### WHAT YOU SHOULD DO:
The full set of lines below has to be duplicated exactly, with no picture kept.

GIVEN ENTRIES below:

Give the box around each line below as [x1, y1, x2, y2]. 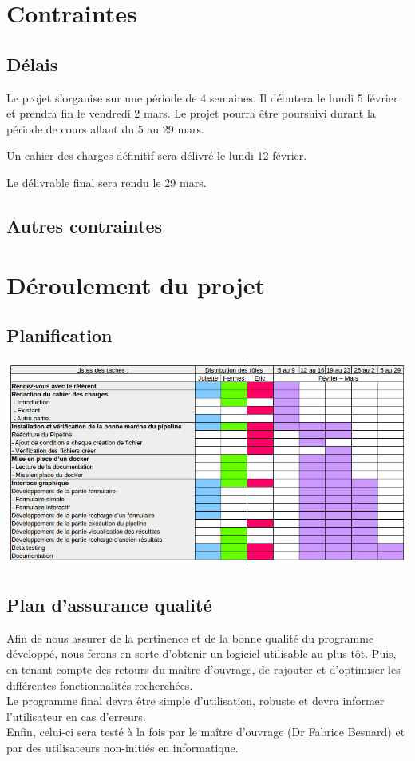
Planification [6, 323, 113, 348]
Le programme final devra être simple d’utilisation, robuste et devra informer [6, 692, 385, 709]
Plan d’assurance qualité [6, 592, 212, 617]
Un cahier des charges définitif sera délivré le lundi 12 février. [6, 147, 307, 164]
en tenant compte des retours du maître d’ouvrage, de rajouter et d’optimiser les [6, 661, 401, 678]
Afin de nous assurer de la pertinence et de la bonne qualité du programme [6, 629, 374, 646]
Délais [6, 51, 58, 76]
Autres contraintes [6, 213, 163, 237]

End of GIVEN ENTRIES.

### TASK RESULT:
Give the box around each line below as [x1, y1, x2, y2]. 
Planification [6, 323, 113, 348]
Le programme final devra être simple d’utilisation, robuste et devra informer [6, 692, 385, 709]
Plan d’assurance qualité [6, 592, 212, 617]
Un cahier des charges définitif sera délivré le lundi 12 février. [6, 147, 307, 164]
en tenant compte des retours du maître d’ouvrage, de rajouter et d’optimiser les [6, 661, 401, 678]
Afin de nous assurer de la pertinence et de la bonne qualité du programme [6, 629, 374, 646]
Délais [6, 51, 58, 76]
Autres contraintes [6, 213, 163, 237]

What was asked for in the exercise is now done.